06/08/2010

'Eradicate Threat' Call After Police Bombing

Republican terrorism from their dissident faction has to be tackled with a campaign aimed at "eradicating the threat".

That's according to the Ulster Unionist spokesperson on policing matters, the MLA and NI Policing Board member, Basil McCrea who has described the dissident campaign as "corrosive" and has called for a "committed campaign to eradicate the threat".

He was commenting as it emerged that a police officer involved in evacuating the area around Strand Road police station in Londonderry during Tuesday's bomb attack was in fact lucky to be alive.

PSNI Sergeant Adrian Simpson alerted people who were standing in a fast food shop within a few feet of the car containing the device.

He risked his own life by walking past the bomb to bring people to safety.

Two hundred pounds of homemade explosives were used in the car bomb attack in which no one was injured, but several businesses were badly damaged.

A republican organisation calling itself Oglaigh na hEireann has claimed it was behind the bomb attack.

Mr McCrea said: "Despite the fact that dissident activity appears to be gathering pace, I am deeply worried that there is no focused response.

"It is time the Office of First and Deputy First Minister, the Northern Ireland Policing Board and the Chief Constable stepped up to the plate with a real plan of action.

"This is not going away, and unless we see real engagement with this growing threat the people of Northern Ireland will lose heart.

"The dissident campaign is corrosive, and threatens to drag us backwards - already such attacks are once again becoming a feature of life here," he said.
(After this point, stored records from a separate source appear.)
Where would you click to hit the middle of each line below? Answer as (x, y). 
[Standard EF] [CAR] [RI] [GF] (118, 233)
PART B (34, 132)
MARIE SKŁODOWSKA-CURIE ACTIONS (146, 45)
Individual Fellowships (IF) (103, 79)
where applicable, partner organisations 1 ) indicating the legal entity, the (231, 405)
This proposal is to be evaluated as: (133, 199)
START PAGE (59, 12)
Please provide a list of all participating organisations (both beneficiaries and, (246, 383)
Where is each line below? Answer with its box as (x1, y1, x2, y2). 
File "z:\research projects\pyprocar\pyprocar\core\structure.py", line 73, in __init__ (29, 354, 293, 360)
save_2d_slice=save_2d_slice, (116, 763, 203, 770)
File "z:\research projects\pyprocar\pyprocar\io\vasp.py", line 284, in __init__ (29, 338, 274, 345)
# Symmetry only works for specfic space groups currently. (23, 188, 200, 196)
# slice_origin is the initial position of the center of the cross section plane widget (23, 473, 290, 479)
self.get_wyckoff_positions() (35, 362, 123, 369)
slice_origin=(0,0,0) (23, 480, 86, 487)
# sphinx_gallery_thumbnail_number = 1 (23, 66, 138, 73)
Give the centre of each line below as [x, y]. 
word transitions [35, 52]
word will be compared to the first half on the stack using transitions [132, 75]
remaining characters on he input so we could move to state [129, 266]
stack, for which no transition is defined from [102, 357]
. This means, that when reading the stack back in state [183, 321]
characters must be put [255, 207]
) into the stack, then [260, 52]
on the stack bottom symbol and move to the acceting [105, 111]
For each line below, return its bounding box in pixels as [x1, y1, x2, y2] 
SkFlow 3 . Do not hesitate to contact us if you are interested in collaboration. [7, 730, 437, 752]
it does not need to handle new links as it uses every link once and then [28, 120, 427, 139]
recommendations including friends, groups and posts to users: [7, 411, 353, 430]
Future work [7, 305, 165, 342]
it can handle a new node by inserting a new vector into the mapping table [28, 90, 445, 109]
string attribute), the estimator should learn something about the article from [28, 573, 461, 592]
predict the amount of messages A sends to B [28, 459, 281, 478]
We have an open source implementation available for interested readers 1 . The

"Despite this, our response seems frighteningly blasé and suggests no strategy for dealing with increasingly regular attacks.

"We need a committed campaign to eradicate the threat before near misses become tragedies," the MLA said.

The politician's comments came as the Derry policeman explained that security cameras monitoring the area outside the Strand Road police station showed that there were three people in a nearby kebab shop.

The Sergeant said: "They were about 15ft from where the taxi had stopped.

"Those three people were completely unaware of the danger they were in.

"What we knew was there was a bomb outside the station which could go off at any time, and those people were completely unaware," he added.

"I'm sure it was frightening for people to have a police officer bursting in through the door at that time of the night and shouting very loudly that they needed to leave immediately."

"I have to consider myself lucky - if things had gone differently, people would have been killed."

Just hours after the explosion, in Bangor, an Army major also had a close call when a booby-trap bomb fell from his car.

The officer was driving away from his home in the Chatsworth area of Bangor, a quiet residential area, around 7.50am on Wednesday when he noticed a suspicious object lying on the driveway.

Around 30 homes were evacuated while the device was made safe.